Tuesday, September 15, 2015

Throw Blue: A Beginner's Guide to Ultimate Frisbee at UMich

    Of all the images that come to mind when I think of college, the most prominent is that of college students perfectly flinging frisbees in the quad, or in our case the Diag, and having the best time of their life. However, what a lot of people don’t know is this idea of "flinging a Frisbee around" is actually the building block of a highly-engaging team sport: Ultimate Frisbee. 

    To put it simply, Ultimate is a highly organized Frisbee toss. To do it justice, Ultimate is a high intensity endurance sport encompassing offensive and defensive coordination, athleticism, throwing and catching ability, teamwork, and dedication. In the case of Michigan Flywheel, it also depends on 6 day a week practices (sometimes at midnight), throwing in the Diag every day, 10 hour car drives to tournaments, and a lot of fly-love.

Ultimate Frisbee 101

    The sport of Ultimate Frisbee ("Ultimate", to the initiated) is played between 2 teams of 7. Each point begins with a "pull" - think thrown version of a football kick-off - from one team to another. Teams are comprised of handlers (whose primary job is to handle and work the disc) and cutters (who make quick "cuts" in order to get open for a throw). On offense, teams usually play either a vertical stack or a horizontal stack. 

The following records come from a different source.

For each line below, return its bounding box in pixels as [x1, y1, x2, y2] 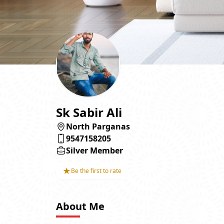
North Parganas [66, 120, 130, 132]
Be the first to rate [71, 166, 121, 175]
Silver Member [66, 144, 123, 156]
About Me [56, 199, 104, 213]
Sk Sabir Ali [56, 103, 122, 120]
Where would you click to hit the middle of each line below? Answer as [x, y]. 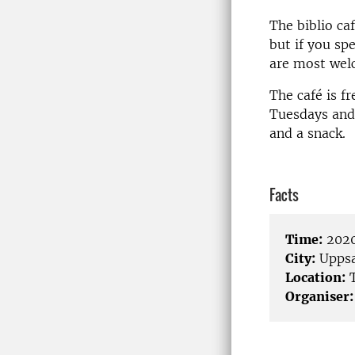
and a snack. [307, 133]
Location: [315, 278]
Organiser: [319, 297]

   In vertical, there are 5 cutters and 2 handlers: the five cutters line up vertically in the middle of the field with the two handlers splitting the field at the end of the stack. For a horizontal stack, 4 players line up horizontally across the field 10-15 yards from 3 handlers evenly spread across the field. On offense, teams typically have a list of plays that they can rotate through, as well as letting the players on the field work together without a set play.

    When possession changes, the team is forced to scramble into one of two defenses: man defense or zone defense. In man defense, each player guards one man and stays with them throughout the play, sometimes poaching off of their player if they are not a threat. In zone defense, each player primarily guards a space and can pick up certain individuals who pose a threat. 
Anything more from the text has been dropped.